--- Work required ---
Return exactly the lines below, starting with the one that has "the pool of their dreams" and going on through the one that has "Michigan Minnesota Mississippi".

--- Supplied information ---
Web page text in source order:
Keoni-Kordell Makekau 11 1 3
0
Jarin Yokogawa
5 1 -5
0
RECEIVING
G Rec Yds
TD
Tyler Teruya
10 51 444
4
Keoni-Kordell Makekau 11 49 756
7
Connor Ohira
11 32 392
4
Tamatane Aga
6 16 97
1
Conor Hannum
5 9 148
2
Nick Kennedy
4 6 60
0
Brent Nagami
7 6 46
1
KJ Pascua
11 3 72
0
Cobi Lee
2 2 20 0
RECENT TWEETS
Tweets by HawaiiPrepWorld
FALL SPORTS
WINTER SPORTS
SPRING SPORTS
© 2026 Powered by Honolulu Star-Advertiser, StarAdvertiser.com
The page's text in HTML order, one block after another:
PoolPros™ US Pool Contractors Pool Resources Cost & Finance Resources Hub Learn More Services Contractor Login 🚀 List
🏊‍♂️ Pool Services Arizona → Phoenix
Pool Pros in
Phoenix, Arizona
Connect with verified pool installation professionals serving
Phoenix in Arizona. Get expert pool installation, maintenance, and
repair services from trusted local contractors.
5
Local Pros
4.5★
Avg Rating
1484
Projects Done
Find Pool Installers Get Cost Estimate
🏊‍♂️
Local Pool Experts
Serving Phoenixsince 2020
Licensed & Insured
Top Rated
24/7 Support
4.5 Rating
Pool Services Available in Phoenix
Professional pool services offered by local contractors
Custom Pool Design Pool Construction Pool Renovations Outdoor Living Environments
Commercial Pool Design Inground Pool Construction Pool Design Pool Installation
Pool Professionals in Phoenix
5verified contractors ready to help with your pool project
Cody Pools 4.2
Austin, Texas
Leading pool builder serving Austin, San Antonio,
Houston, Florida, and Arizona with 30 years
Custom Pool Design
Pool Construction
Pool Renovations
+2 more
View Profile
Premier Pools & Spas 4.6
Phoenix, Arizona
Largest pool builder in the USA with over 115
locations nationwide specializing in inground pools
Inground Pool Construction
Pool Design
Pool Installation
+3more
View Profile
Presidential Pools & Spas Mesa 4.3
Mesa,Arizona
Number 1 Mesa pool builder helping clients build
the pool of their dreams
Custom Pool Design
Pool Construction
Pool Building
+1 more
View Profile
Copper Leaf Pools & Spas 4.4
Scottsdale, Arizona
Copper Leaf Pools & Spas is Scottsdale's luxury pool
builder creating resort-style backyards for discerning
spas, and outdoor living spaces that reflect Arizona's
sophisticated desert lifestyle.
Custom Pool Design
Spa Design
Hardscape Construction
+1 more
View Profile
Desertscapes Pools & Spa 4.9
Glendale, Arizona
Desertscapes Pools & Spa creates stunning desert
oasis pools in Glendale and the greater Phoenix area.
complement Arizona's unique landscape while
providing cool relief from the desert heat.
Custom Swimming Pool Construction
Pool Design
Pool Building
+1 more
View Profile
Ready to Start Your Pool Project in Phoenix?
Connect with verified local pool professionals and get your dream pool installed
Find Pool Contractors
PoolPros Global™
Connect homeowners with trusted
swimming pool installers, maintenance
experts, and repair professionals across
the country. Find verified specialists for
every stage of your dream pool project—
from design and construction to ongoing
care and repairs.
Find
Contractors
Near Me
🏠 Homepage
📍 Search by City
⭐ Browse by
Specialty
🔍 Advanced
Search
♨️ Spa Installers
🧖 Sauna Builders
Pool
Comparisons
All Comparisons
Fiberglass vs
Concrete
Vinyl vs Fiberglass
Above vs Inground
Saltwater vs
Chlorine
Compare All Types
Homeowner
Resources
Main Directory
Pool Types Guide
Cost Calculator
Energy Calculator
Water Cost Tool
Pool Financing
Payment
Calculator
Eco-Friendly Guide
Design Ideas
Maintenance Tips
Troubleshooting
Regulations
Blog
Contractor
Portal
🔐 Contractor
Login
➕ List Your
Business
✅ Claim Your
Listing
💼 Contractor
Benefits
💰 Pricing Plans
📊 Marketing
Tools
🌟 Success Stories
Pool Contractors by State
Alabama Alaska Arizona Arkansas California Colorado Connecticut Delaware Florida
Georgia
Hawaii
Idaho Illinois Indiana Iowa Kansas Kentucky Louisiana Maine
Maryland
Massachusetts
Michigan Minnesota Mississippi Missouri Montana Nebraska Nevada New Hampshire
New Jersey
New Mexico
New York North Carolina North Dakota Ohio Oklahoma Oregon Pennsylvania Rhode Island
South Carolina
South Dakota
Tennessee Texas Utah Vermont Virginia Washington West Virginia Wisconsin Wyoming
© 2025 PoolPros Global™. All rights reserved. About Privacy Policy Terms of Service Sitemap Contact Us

--- Solution ---
the pool of their dreams
Custom Pool Design
Pool Construction
Pool Building
+1 more
View Profile
Copper Leaf Pools & Spas 4.4
Scottsdale, Arizona
Copper Leaf Pools & Spas is Scottsdale's luxury pool
builder creating resort-style backyards for discerning
spas, and outdoor living spaces that reflect Arizona's
sophisticated desert lifestyle.
Custom Pool Design
Spa Design
Hardscape Construction
+1 more
View Profile
Desertscapes Pools & Spa 4.9
Glendale, Arizona
Desertscapes Pools & Spa creates stunning desert
oasis pools in Glendale and the greater Phoenix area.
complement Arizona's unique landscape while
providing cool relief from the desert heat.
Custom Swimming Pool Construction
Pool Design
Pool Building
+1 more
View Profile
Ready to Start Your Pool Project in Phoenix?
Connect with verified local pool professionals and get your dream pool installed
Find Pool Contractors
PoolPros Global™
Connect homeowners with trusted
swimming pool installers, maintenance
experts, and repair professionals across
the country. Find verified specialists for
every stage of your dream pool project—
from design and construction to ongoing
care and repairs.
Find
Contractors
Near Me
🏠 Homepage
📍 Search by City
⭐ Browse by
Specialty
🔍 Advanced
Search
♨️ Spa Installers
🧖 Sauna Builders
Pool
Comparisons
All Comparisons
Fiberglass vs
Concrete
Vinyl vs Fiberglass
Above vs Inground
Saltwater vs
Chlorine
Compare All Types
Homeowner
Resources
Main Directory
Pool Types Guide
Cost Calculator
Energy Calculator
Water Cost Tool
Pool Financing
Payment
Calculator
Eco-Friendly Guide
Design Ideas
Maintenance Tips
Troubleshooting
Regulations
Blog
Contractor
Portal
🔐 Contractor
Login
➕ List Your
Business
✅ Claim Your
Listing
💼 Contractor
Benefits
💰 Pricing Plans
📊 Marketing
Tools
🌟 Success Stories
Pool Contractors by State
Alabama Alaska Arizona Arkansas California Colorado Connecticut Delaware Florida
Georgia
Hawaii
Idaho Illinois Indiana Iowa Kansas Kentucky Louisiana Maine
Maryland
Massachusetts
Michigan Minnesota Mississippi Missouri Montana Nebraska Nevada New Hampshire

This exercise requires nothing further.